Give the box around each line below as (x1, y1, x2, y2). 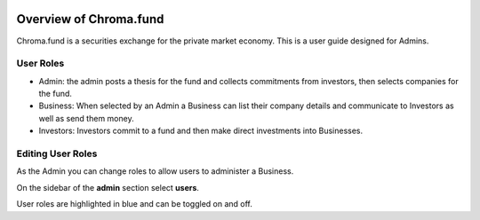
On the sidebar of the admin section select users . (16, 182, 200, 192)
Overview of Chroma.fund (16, 12, 164, 27)
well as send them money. (38, 113, 134, 123)
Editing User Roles (16, 147, 98, 160)
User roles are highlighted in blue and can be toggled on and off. (16, 199, 253, 209)
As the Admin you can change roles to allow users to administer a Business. (16, 166, 294, 177)
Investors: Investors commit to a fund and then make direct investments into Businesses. (38, 125, 364, 137)
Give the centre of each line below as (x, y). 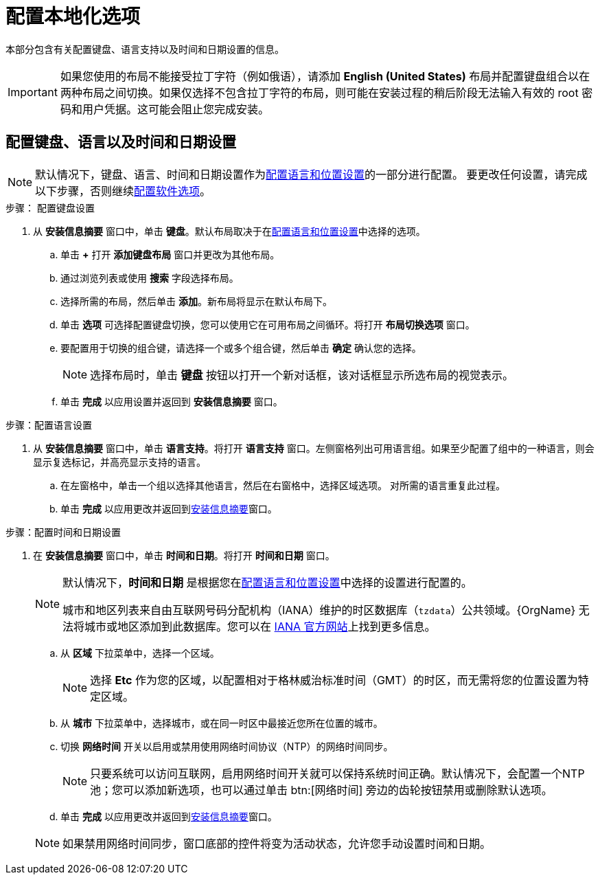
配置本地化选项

→ **Aim of the exercise**
Pictures stay out of the copy. Reproduce exactly the lines from the one containing "Investors: Investors commit" through the last line of the records above, both included.

→ **Response for this exercise**
Investors: Investors commit to a fund and then make direct investments into Businesses. (38, 125, 364, 137)
Give the centre of each line below as (x, y). 
配置本地化选项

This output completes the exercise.